For my speech, I undertook some research into the qualification process for Solicitors through history. The oldest examination paper we could find dated from 1932. The paper was, to say the least, rather general containing questions such as:-
- God made the country, man made the town, but the devil made the suburbs; discuss.
Or –
- Write a correspondence between two exceedingly polite gentlemen each of whom is convinced that the other is trying to swindle him.
Or –
- Write a ghost story which need not be original. (I kid you not.)

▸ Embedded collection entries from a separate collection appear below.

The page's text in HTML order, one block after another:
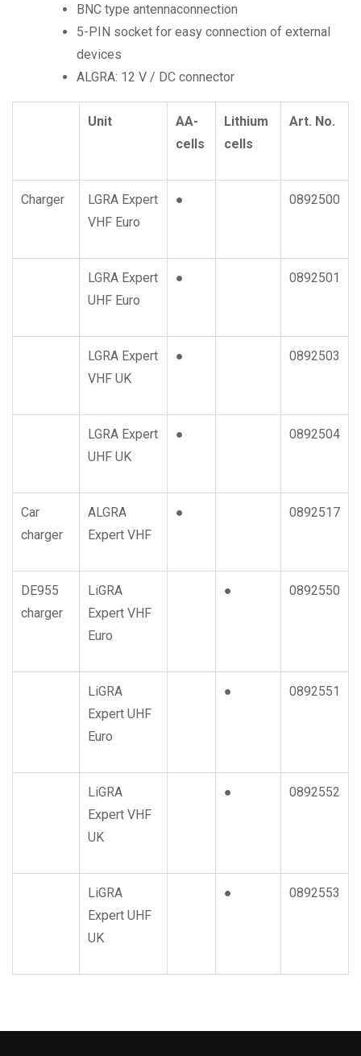
BNC type antennaconnection
5-PIN socket for easy connection of external
devices
ALGRA: 12 V / DC connector
Unit
AA-
cells
Lithium
cells
Art. No.
Charger
LGRA Expert
VHF Euro
● 0892500
LGRA Expert
UHF Euro
● 0892501
LGRA Expert
VHF UK
● 0892503
LGRA Expert
UHF UK
● 0892504
Car
charger
ALGRA
Expert VHF
● 0892517
DE955
charger
LiGRA
Expert VHF
Euro
● 0892550
LiGRA
Expert UHF
Euro
● 0892551
LiGRA
Expert VHF
UK
● 0892552
LiGRA
Expert UHF
UK
● 0892553

No doubt the Law Society then saw their lawyers as men of affairs but how this sorted out the men from the boys I am not quite sure. By the time I qualified in 1970, cramming law schools had become the order of the day. How much legal facts could you cram in and then regurgitate in a very short period of time. The courses were six months long and covered 12 separate modules. A final examination was undertaken after which you crawled away for a couple of weeks to recuperate. The results were published in the Times some months later. To my amazement I passed the lot first time before scooting off on VSO to teach English to tin miners in Indonesia, a much more satisfactory method of education for me (not sure about the miners).

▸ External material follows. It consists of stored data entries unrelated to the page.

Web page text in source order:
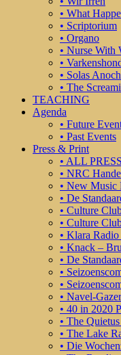
• What
• Scriptorium
• Organo
• Nurse With
•
• Solas
• The
TEACHING
Agenda
• Future
• Past Events
Press & Print
• ALL
• NRC
• New Music
• De
• Culture
• Culture
• Klara
• Knack –
• De
•
•
• Navel-
• 40 in 2020
• The
• The Lake
• Die
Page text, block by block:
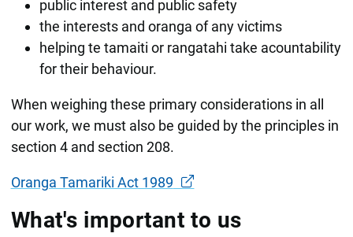
public interest and public safety
the interests and oranga of any victims
helping te tamaiti or rangatahi take acountability
for their behaviour.
When weighing these primary considerations in all
our work, we must also be guided by the principles in
section 4 and section 208.
Oranga Tamariki Act 1989
What's important to us

My method of qualifying as a solicitor was hardly an improvement on the system in 1932. It replaced the ability to write creatively with the aptitude to store facts for a limited period of time. The level of lawyers produced was quite another question. So in 1993 the Legal Practice Course (LPC) replaced the Solicitors Final Examination. This was heralded as a much more practical test of a person’s aptitude to provide legal services to the consumer. The Law Society delegated the Exam to the Law Colleges and Universities and the cost of the provision of the course has continued to rise. A Law Degree now followed by the LPC makes this a test in ability to fund the courses as much as anything else. The size of the purse or the stamina to work whilst studying is the real test to be able to qualify as a Solicitor.
The SRA are now about to introduce the Solicitors Qualifying Examination. They are moving back to a unified test which seeks to be academically challenging whilst testing your knowledge of the practical application of the law. We have no idea about the cost of this exam, nor have we seen any examination papers, but there is already criticism of the multi choice question format proposed. On the whole, a move away from the strangle hold of the academic institutions I think is wise.

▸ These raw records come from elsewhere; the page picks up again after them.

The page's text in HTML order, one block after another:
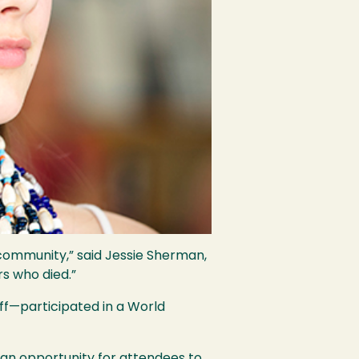
said Jessie Sherman,
who died.”
in a World
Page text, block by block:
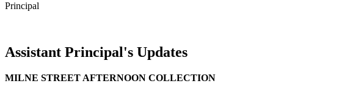
Principal
Assistant Principal's Updates
MILNE STREET AFTERNOON COLLECTION
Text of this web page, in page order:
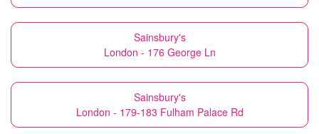
Sainsbury's
London - 176 George Ln
Sainsbury's
London - 179-183 Fulham Palace Rd

However the most important aspect of legal education is, as it has always been in England and Wales, a period of two years’ experience of working in a solicitor’s office. Fortunately this will not change although the formality of the training contract is removed. For our part, Jackson Lees will continue to develop its own Training Academy. We know what we want our lawyers to be able to do. Yes they need to know the law but they also need to handle cases efficiently, understand the point of view of our clients and speak to them properly. These skills are unlikely to be high on the agenda of the SRA but they will remain top of ours.